The R2 (adjusted vs unadjusted)
The R2 value is the also called the coefficient of determination. It is a numerical representation of how well the values tested fit the regression equation. With an R2 value of 0.40, for example, you could say that 40% of the movement in the independent variable explains movement in the dependent variable.
For multi-variable regressions, there is an also the adjusted R2 value, which adjusts for the number of independent variables and polynomials you are considering in the regression (see end of post for eqn). This is done to solve two issues with an unadjusted R2 value:
- Adding additional inputs will always increase the R2, regardless of model
- As the number of predictors and polynomials increase, noise increases in the model
ANOVA
ANOVA is short for analysis of variance. The key concept is the sum of squared deviations. The goal is to dig into the differences between observed values, the observed mean and our regression line.
The Total Sum of Squares, or SST is the sum of the deviations of each observed value from the population mean. For example, given observed values of 1, 2, 3 we have a population mean, or simple average of 2. SST is also two in this case, as SST = (2-1) + (2-2) + (3-2) = 2.
The regression sum squared, or RSS is the difference between each point of the regression line of our model and the population mean. In the example above, because we have a linear equation that fits the observed points perfectly (y = x), the RSS = SST. This is called the explained variation, because it is variation from the population mean that our model (line) explains.
Moving onto the residual sum of square errors, or SSE, we have the sum of the differences between the observed values and the regression line. Consider if the observed values where 1.2, 2, 2.8, our linear regression line would likely still be y = x. This means the population mean would still be 2 and the RSS would still be two as well, since our model is assumed to not have changed. However, now we cannot say that RSS = SST, because the observed values are no longer perfectly on the regression. There is an additional variation between the observed value and the linear regression line. This is the SSE, and SST = RSS + SSE. SSE is also known as unexplained variation, as it lies outside of what is predicted by our regression line. In an optimized regression, the lower the SSE, the better the regression fits the data.
Calculating R2 and SEE
From the ANOVA components, we can derive that R2 = RSS/SST. We see this means that the R2 value indicates how much of the variance between the observed value and the population mean is explained by our regression line.
The standard error of estimate (SEE) measures the degree that estimated Y-values vary from actual Y-values. It could be said to be a measure of how well our the regression line fits our observations.

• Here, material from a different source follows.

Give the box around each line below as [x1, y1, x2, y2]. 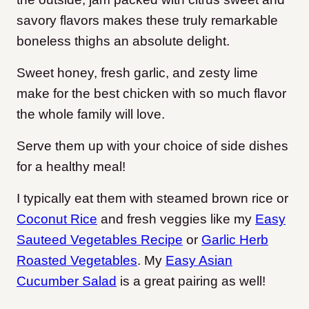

There is also an adjusted R2 value, which adjusts the value for the number of variables being tested (Multiple regression):
The F-statistic
Using the F-test we can determine how well a group of independent variables explain the variation in the dependent variables. When there are numerous independent variables, the F-test indicates whether at least one of the independent variables are significant.
The F-test tests a null hypothesis that all the coefficients equal zero. If we reject the null hypothesis because the F-statistic is greater than the critical value, this means that at least one of the coefficients is significantly different from zero, and therefore significantly contributes to the explanation of the dependent variable.
We can also use the p-value as a test of our test statistics. In this case, the p-value is a probability that indicates the likelihood that our test statistic would be generated when the null hypothesis is true.
Let’s say we reject the null hypothesis based on an F-test value of 230, where the critical value is 160. If we have a P-value of .001, that means that there is a 0.001% chance that we would generate a F-test value of 230 under circumstances where our regression coefficients did equal zero. In other words, there is a 0.001% chance that we have incorrectly rejected the null hypothesis. However, if the p-value where .85, this would indicate an 85% chance that the value 230 could be generated when our coefficients equal zero, which would lead us to question our model’s validity.
In short, a low p-value for a test statistic agrees with rejecting a null hypothesis, while a higher p-value favors the null hypothesis.